- [Requirement]: Print nothing but the lines below starting at the line that holds "BaseL’âme phyto de" and ending at the line that holds "de Muru Muru, extraits", including both, each exactly as written.

- [Material provided]:
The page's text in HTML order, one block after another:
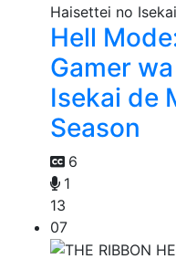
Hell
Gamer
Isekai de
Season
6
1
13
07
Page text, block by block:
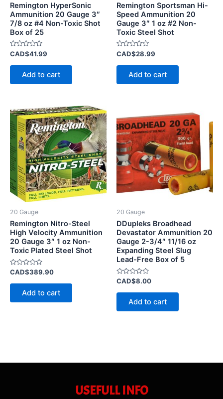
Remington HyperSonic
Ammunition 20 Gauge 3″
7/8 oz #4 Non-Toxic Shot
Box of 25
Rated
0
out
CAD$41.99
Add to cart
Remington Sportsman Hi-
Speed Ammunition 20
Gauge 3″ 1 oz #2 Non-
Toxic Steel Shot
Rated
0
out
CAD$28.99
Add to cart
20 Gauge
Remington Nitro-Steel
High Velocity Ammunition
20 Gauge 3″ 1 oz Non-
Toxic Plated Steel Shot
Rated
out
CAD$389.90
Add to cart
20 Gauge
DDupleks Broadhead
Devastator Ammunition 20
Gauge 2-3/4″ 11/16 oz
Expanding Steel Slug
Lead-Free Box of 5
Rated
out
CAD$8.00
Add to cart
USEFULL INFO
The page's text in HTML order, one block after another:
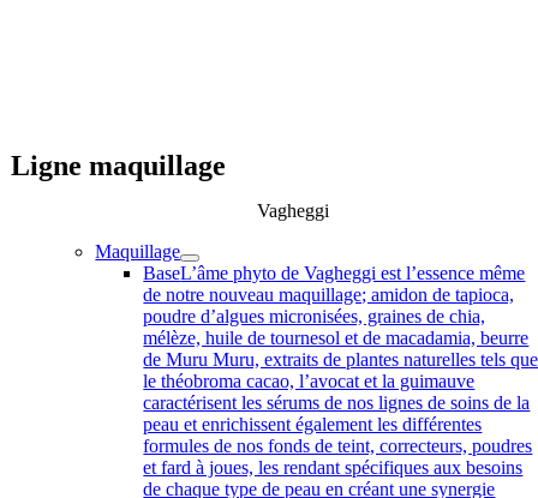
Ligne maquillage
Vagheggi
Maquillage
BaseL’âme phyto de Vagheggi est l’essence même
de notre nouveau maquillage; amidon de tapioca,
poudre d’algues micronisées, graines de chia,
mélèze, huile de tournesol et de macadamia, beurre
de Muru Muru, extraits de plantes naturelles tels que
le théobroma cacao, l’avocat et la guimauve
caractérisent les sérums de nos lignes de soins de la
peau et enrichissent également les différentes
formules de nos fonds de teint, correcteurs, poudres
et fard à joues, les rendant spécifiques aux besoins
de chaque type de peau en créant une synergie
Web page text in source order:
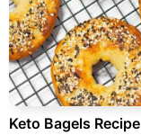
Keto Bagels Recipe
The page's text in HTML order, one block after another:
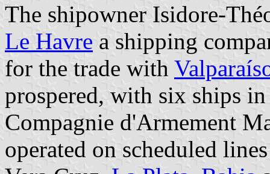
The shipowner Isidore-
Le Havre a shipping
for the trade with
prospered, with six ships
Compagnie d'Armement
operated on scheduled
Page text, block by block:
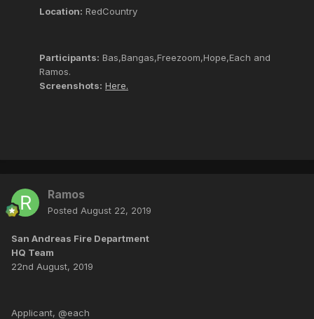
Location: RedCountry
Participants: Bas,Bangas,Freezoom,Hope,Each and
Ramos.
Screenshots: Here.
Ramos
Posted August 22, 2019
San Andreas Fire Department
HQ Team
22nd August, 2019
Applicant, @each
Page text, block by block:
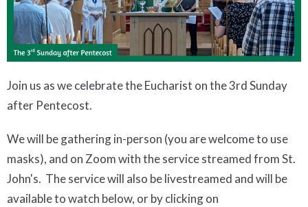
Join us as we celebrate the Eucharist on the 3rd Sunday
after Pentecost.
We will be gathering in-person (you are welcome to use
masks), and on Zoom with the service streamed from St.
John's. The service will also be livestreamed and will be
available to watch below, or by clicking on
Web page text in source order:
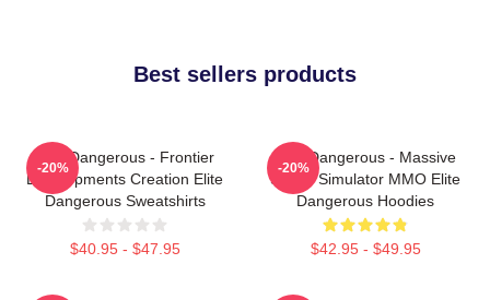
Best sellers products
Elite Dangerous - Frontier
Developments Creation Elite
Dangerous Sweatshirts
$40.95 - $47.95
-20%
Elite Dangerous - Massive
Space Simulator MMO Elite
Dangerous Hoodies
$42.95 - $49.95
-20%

- [Response below]:
BaseL’âme phyto de Vagheggi est l’essence même
de notre nouveau maquillage; amidon de tapioca,
poudre d’algues micronisées, graines de chia,
mélèze, huile de tournesol et de macadamia, beurre
de Muru Muru, extraits de plantes naturelles tels que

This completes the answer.